Using the listing below, print the line containing "The page's text", the line containing "Text of this", and each line between them, exactly and nothing else. Pictures stay out of the print.

**Material provided**
- - - - -

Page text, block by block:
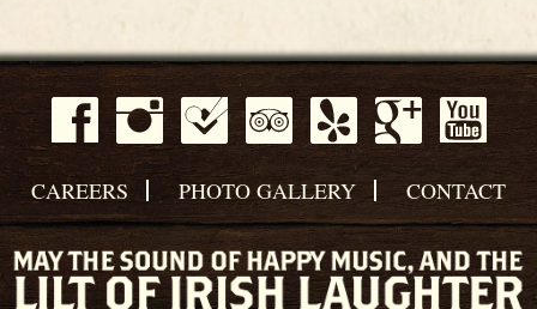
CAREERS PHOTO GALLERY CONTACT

- - - - -

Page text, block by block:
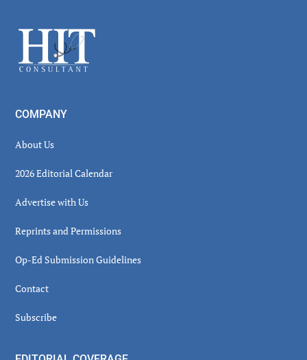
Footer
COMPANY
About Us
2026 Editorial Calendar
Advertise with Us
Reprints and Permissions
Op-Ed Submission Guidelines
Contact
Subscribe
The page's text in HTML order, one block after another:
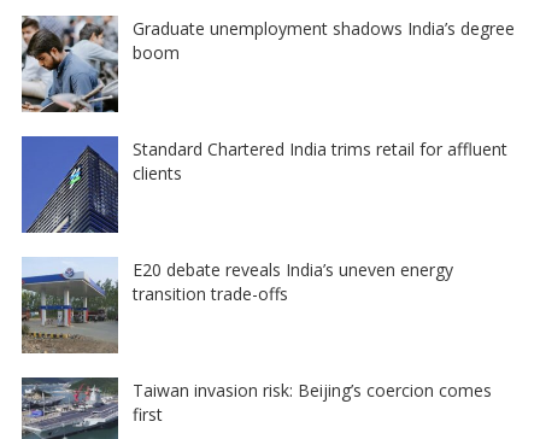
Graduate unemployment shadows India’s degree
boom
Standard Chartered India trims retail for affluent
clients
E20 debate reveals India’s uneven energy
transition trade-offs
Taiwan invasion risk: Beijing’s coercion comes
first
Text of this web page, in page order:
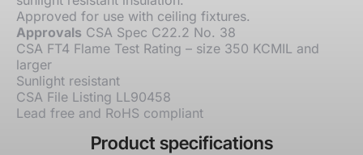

- - - - -

**Written solution**
The page's text in HTML order, one block after another:
Graduate unemployment shadows India’s degree
boom
Standard Chartered India trims retail for affluent
clients
E20 debate reveals India’s uneven energy
transition trade-offs
Taiwan invasion risk: Beijing’s coercion comes
first
Text of this web page, in page order:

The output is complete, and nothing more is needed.